CoreFoundation... the Objective-C one: see https://github.com/CocoaPods/Xcodeproj/blob/master/ext/xcodeproj/xcodeproj_ext.c#L13-L15.

Shipping with the binary is something I hadn't thought of, but would ultimately solve the problem as well. It would be a problem on other systems, but is Cocoapods really meant to be used with other systems? You can't build iOS applications on them, and Xcode is entirely specific to OSX, right?

Please disregard what I said. Xcodeproj is already bound to OS X by Foundation.

@shortstuffsushi

Aha! I was trying to find how you guys were doing serialization -- missed that file altogether. And yes, that way, with those classes specifically, is probably not going to be able to write in the old fashion.

Is there any reason you aren't able to use the same libs/functions xcproj uses though? It's using Objective C, but that shouldn't be an issue -- it's all compiled by the same tools, and your users will certainly have them. You wouldn't even have to change any existing code, since it's just a superset of C -- you could just add the new functionality.

@fabiopelosin
Member

Depending on loading the private frameworks of Xcode is very fragile (it breaks every time you update xcode requiring a re-compilation specific to that version of Xcode – and now that I remember this is the reason why we don't bundle it).

@shortstuffsushi

I'm not sure I follow. If you just reused your existing code, but made it a .m instead of .c, and compiled with xcrun, like you currently are for the.c file, it should continue to "just work." From there, you could change/add into that file the ability to write into the old style, like xcproj is. Does that make sense? Do you think that would work, or do you see other potential for problems?

@alloy
Member
alloy commented Apr 30, 2014

@shortstuffsushi Alas, we cannot do this. The amount of edge-cases that this opens-up is too much to even list (so please excuse me for not even trying), but the simplest one is probably:

We are using the most documented form of the Xcode document, namely that it’s a serialised ‘plist’. We do not make any assumptions about the implementation thereof, so we are safe from Apple switching the plist format they use in any upcoming Xcode update (assuming they still use a serialised ‘plist’), node-xcode clearly is not safe of this. Thus, adding something (xcproj) that potentially breaks the CocoaPods workflow of users while CocoaPods itself works fine with their documents is not an improvement in my book.
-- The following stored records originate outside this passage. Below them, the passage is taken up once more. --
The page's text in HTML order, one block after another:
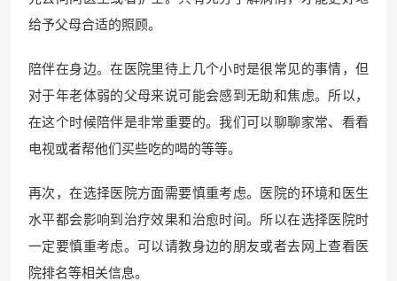
给予父母合适的照顾。
陪伴在身边。在医院里待上几个小时是很常见的事情，但
对于年老体弱的父母来说可能会感到无助和焦虑。所以，
在这个时候陪伴是非常重要的。我们可以聊聊家常、看看
电视或者帮他们买些吃的喝的等等。
再次，在选择医院方面需要慎重考虑。医院的环境和医生
水平都会影响到治疗效果和治愈时间。所以在选择医院时
一定要慎重考虑。可以请教身边的朋友或者去网上查看医
院排名等相关信息。
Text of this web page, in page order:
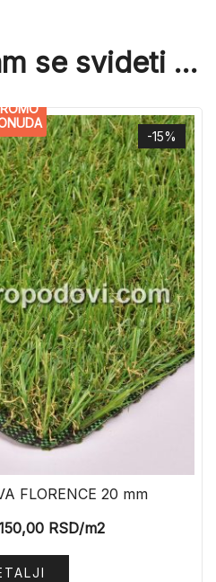
se svideti …
-15%
FLORENCE 20 mm
RSD/m2
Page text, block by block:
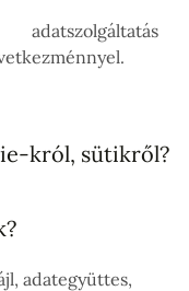
adatszolgáltatás
król, sütikről?
adategyüttes,
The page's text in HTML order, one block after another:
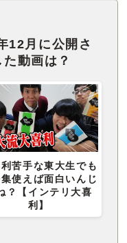
12月に公開さ
動画は？
苦手な東大生でも
使えば面白いんじ
？【インテリ大喜
利】
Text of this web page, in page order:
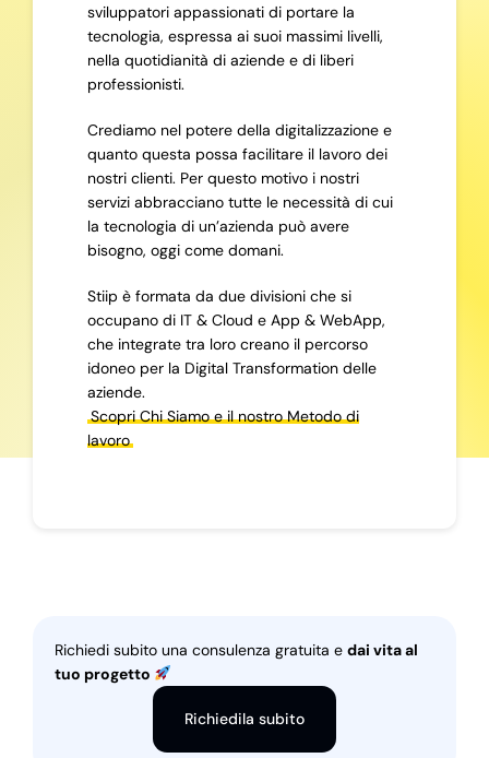
sviluppatori appassionati di portare la
tecnologia, espressa ai suoi massimi livelli,
nella quotidianità di aziende e di liberi
professionisti.
Crediamo nel potere della digitalizzazione e
quanto questa possa facilitare il lavoro dei
nostri clienti. Per questo motivo i nostri
servizi abbracciano tutte le necessità di cui
la tecnologia di un’azienda può avere
bisogno, oggi come domani.
Stiip è formata da due divisioni che si
occupano di IT & Cloud e App & WebApp,
che integrate tra loro creano il percorso
idoneo per la Digital Transformation delle
aziende.
Scopri Chi Siamo e il nostro Metodo di
lavoro
Richiedi subito una consulenza gratuita e dai vita al
tuo progetto
Richiedila subito
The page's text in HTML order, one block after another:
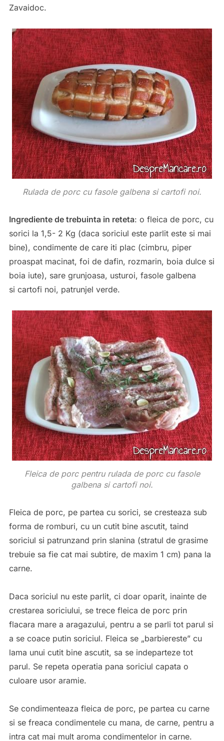
Zavaidoc.
Rulada de porc cu fasole galbena si cartofi noi.
Ingrediente de trebuinta in reteta: o fleica de porc, cu
sorici la 1,5- 2 Kg (daca soriciul este parlit este si mai
bine), condimente de care iti plac (cimbru, piper
proaspat macinat, foi de dafin, rozmarin, boia dulce si
boia iute), sare grunjoasa, usturoi, fasole galbena
si cartofi noi, patrunjel verde.
Fleica de porc pentru rulada de porc cu fasole
galbena si cartofi noi.
Fleica de porc, pe partea cu sorici, se cresteaza sub
forma de romburi, cu un cutit bine ascutit, taind
soriciul si patrunzand prin slanina (stratul de grasime
trebuie sa fie cat mai subtire, de maxim 1 cm) pana la
carne.
Daca soriciul nu este parlit, ci doar oparit, inainte de
crestarea soriciului, se trece fleica de porc prin
flacara mare a aragazului, pentru a se parli tot parul si
a se coace putin soriciul. Fleica se „barbiereste” cu
lama unui cutit bine ascutit, sa se indeparteze tot
parul. Se repeta operatia pana soriciul capata o
culoare usor aramie.
Se condimenteaza fleica de porc, pe partea cu carne
si se freaca condimentele cu mana, de carne, pentru a
intra cat mai mult aroma condimentelor in carne.
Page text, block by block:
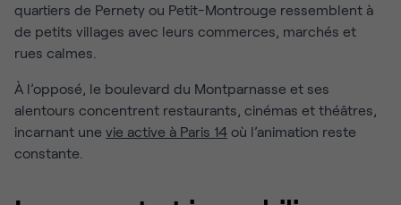
quartiers de Pernety ou Petit-Montrouge ressemblent à
de petits villages avec leurs commerces, marchés et
rues calmes.
À l’opposé, le boulevard du Montparnasse et ses
alentours concentrent restaurants, cinémas et théâtres,
incarnant une vie active à Paris 14 où l’animation reste
constante.
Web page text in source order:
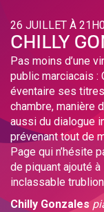
26 JUILLET À
CHILLY
Pas moins d’une
public marciacais :
éventaire ses
chambre, manière
aussi du dialogue
prévenant tout de
Page qui n’hésite
de piquant ajouté
inclassable
Chilly Gonzales

From reading the discussion, I think you guys should include the prebuilt xcproj prebuilt binary in your Cordova bundle and deal with those edge-cases instead.

@fabiopelosin
Member

@shortstuffsushi to be clear xcproj needs to be recompiled every time xcode is updated and shipping it would open a can worm of related to support issues for CocoaPods.

@shortstuffsushi

Well there's a copout haha 😉 I still think you might be missing the point that I'm trying to make, though. You wouldn't have to break backwards compatibility -- you can keep the default behavior and code the same. I'm proposing an additional code path when some flag or option is provided that instead invokes the other writing behavior.
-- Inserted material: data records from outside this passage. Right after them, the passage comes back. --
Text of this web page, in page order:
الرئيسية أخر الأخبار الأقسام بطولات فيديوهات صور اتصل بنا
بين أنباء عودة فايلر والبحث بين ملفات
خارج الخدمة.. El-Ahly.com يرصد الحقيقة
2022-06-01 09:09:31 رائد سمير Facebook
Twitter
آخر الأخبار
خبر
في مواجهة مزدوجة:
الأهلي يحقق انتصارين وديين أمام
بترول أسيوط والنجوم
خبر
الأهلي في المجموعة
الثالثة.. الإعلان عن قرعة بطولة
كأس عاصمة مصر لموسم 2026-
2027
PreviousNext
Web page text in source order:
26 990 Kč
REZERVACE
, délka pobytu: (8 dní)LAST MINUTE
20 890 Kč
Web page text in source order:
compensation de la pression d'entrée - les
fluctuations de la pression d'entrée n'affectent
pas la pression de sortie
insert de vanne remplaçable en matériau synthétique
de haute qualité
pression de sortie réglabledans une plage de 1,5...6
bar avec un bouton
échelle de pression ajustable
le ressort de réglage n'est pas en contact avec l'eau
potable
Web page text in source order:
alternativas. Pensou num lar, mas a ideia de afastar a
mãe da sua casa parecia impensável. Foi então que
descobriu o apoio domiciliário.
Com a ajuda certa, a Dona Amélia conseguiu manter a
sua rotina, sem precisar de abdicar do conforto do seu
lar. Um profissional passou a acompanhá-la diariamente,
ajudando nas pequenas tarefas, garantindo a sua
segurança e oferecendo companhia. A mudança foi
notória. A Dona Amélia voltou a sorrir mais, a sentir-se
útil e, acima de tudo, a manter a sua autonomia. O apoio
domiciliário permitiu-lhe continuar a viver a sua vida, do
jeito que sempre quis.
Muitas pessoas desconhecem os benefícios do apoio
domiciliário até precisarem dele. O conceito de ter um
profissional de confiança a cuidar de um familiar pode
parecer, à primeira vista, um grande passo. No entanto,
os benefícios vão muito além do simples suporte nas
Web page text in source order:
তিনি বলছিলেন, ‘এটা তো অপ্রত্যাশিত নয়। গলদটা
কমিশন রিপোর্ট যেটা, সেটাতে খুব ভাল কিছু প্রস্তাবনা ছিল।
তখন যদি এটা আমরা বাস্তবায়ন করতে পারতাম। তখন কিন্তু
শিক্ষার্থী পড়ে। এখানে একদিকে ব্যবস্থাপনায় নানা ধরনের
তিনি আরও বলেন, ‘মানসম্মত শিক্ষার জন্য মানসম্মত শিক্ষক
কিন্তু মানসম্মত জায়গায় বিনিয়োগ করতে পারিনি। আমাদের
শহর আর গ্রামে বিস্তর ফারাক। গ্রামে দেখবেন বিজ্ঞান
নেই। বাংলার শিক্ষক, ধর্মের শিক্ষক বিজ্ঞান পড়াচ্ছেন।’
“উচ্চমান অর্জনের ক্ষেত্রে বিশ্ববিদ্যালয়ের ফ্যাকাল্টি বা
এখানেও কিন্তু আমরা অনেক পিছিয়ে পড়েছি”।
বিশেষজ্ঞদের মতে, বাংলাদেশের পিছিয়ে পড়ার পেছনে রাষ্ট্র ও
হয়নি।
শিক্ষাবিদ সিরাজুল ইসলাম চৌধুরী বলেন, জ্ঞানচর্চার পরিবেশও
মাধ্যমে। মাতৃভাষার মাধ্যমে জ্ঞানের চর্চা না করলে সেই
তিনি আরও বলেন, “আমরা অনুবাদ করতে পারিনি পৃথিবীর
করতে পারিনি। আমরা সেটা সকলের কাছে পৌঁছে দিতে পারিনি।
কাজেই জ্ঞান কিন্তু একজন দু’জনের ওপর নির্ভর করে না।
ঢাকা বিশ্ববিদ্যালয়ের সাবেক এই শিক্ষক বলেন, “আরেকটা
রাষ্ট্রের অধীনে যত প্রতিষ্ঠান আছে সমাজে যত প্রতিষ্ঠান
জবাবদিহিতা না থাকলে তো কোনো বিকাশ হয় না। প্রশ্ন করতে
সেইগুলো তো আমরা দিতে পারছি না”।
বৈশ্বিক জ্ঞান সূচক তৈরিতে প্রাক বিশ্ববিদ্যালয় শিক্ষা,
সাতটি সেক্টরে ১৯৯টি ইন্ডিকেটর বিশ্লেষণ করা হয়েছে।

Maybe it'd be best if I tried to actually do this myself and then submitted a PR for further discussion. Actually having the example in front of everyone might make more sense then talking about the hypothetical solution.
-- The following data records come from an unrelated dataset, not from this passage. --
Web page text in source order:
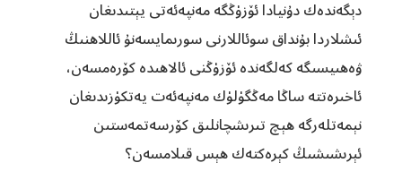
دېگەندەك دۇنيادا ئۆزۈڭگە مەنپەئەتى يېتىدىغان
ئىشلاردا بۇنداق سوئاللارنى سورىمايسەنۇ ئاللاھنىڭ
ۋەھىيسىگە كەلگەندە ئۆزۈڭنى ئالاھىدە كۆرەمسەن،
ئاخىرەتتە ساڭا مەڭگۈلۈك مەنپەئەت يەتكۈزىدىغان
نېمەتلەرگە ھېچ تىرىشچانلىق كۆرسەتمەستىن
ئېرىشىشىڭ كېرەكتەك ھېس قىلامسەن؟
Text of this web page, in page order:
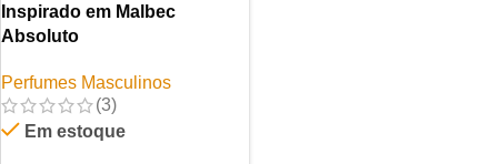
Inspirado em Malbec
Absoluto
Perfumes Masculinos
(3)
Em estoque
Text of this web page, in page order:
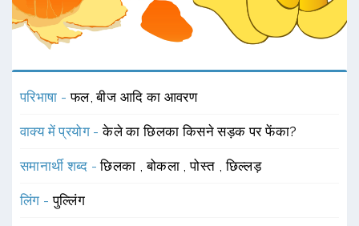
परिभाषा -फल, बीज आदि का आवरण
वाक्य में प्रयोग -केले का छिलका किसने सड़क पर फेंका?
समानार्थी शब्द -छिलका ,बोकला ,पोस्त ,छिल्लड़
लिंग -पुल्लिंग
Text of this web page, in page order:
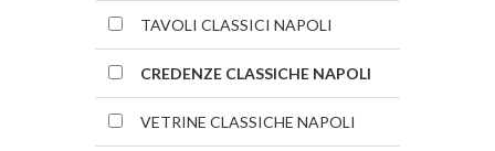
TAVOLI CLASSICI NAPOLI
CREDENZE CLASSICHE NAPOLI
VETRINE CLASSICHE NAPOLI
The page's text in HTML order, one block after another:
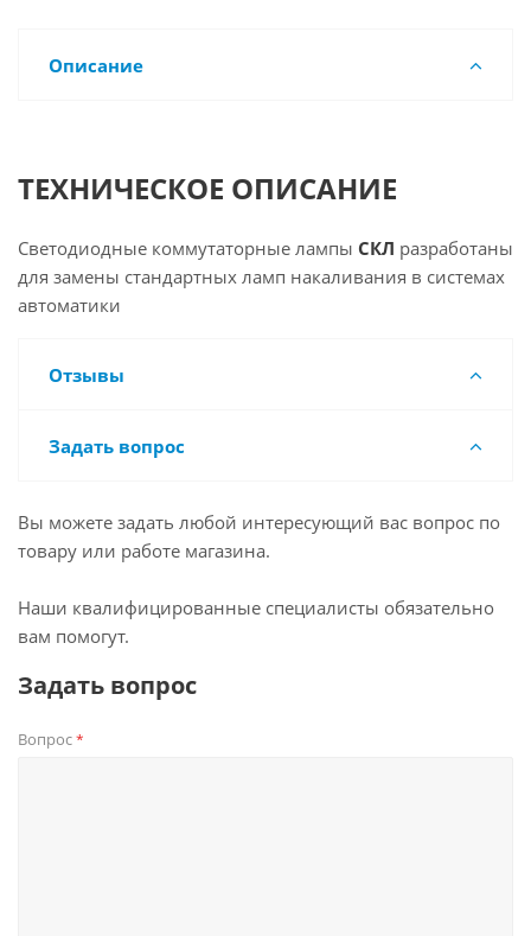
Описание
ТЕХНИЧЕСКОЕ ОПИСАНИЕ
Светодиодные коммутаторные лампы СКЛ разработаны
для замены стандартных ламп накаливания в системах
автоматики
Отзывы
Задать вопрос
Вы можете задать любой интересующий вас вопрос по
товару или работе магазина.
Наши квалифицированные специалисты обязательно
вам помогут.
Задать вопрос
Вопрос*
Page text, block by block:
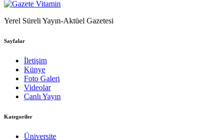
Yerel Süreli Yayın-Aktüel Gazetesi
Sayfalar
İletişim
Künye
Foto Galeri
Videolar
Canlı Yayın
Kategoriler
Üniversite
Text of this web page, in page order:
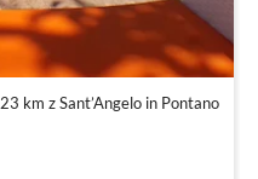
23 km z Sant’Angelo in Pontano
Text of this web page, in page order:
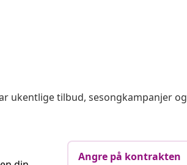
ukentlige tilbud, sesongkampanjer og
Angre på kontrakten
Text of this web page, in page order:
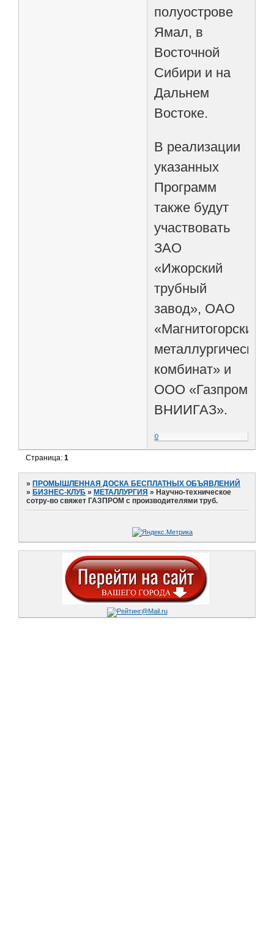
полуострове
Ямал, в
Восточной
Сибири и на
Дальнем
Востоке.
В реализации
указанных
Программ
также будут
участвовать
ЗАО
«Ижорский
трубный
завод», ОАО
«Магнитогорский
металлургический
комбинат» и
ООО «Газпром
ВНИИГАЗ».
0
Страница:1
» ПРОМЫШЛЕННАЯ ДОСКА БЕСПЛАТНЫХ ОБЪЯВЛЕНИЙ
» БИЗНЕС-КЛУБ » МЕТАЛЛУРГИЯ » Научно-техническое
сотру-во свяжет ГАЗПРОМ с производителями труб.
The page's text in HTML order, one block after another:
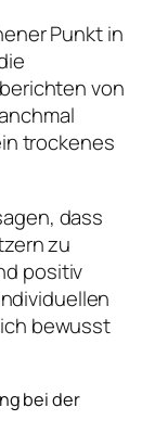
Punkt in
von
trockenes
dass
zu
positiv
bewusst
bei der
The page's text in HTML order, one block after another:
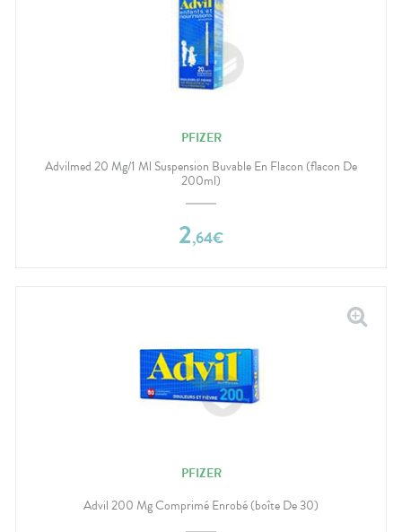
PFIZER
Advilmed 20 Mg/1 Ml Suspension Buvable En Flacon (flacon De
200ml)
2,64€
PFIZER
Advil 200 Mg Comprimé Enrobé (boîte De 30)
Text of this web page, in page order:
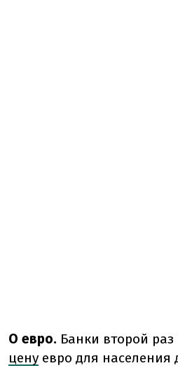
О евро. Банки второй
цену евро для населения
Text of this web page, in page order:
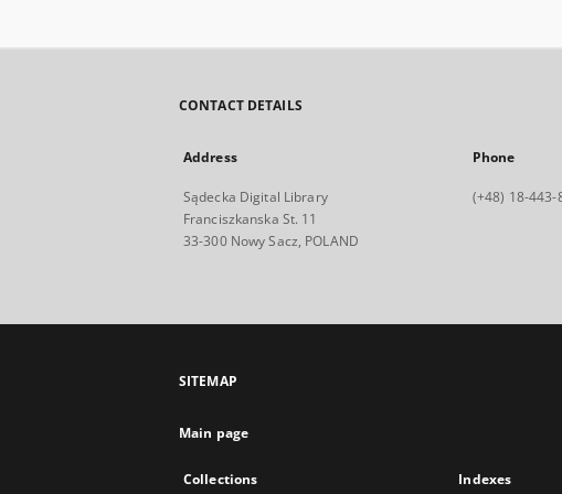
CONTACT DETAILS
Address
Sądecka Digital Library
Franciszkanska St. 11
33-300 Nowy Sacz, POLAND
Phone
(+48) 18-
SITEMAP
Main page
Collections Indexes

@irrationalfab, do you know why xcproj needs to be recompiled with Xcode updates? I'm having a hard time finding a reason this would be the case. A compiled binary shouldn't stop working when your IDE/SDK changes. I could see it no longer compiling with the updates, which seems to happen with every iOS update, but compiled items don't stop working.

@kylef
Contributor
kylef commented Apr 30, 2014

@shortstuffsushi Check the limitations on xcproj.

It might not be worth wasting time on this right now so close to WWDC. Apple may 😉 release a new Xcode soon, updating Xcode to use the newer plist format.

@shortstuffsushi

Ah perfect, thanks @kylef. That makes much more sense in terms of the changing between versions. I didn't realize it was linking to a framework via a local path, I can see how that would be unstable. I'm still curious about trying it, but perhaps waiting to see what they mention at WWDC would be a good call. Thanks for taking the time to discuss it guys.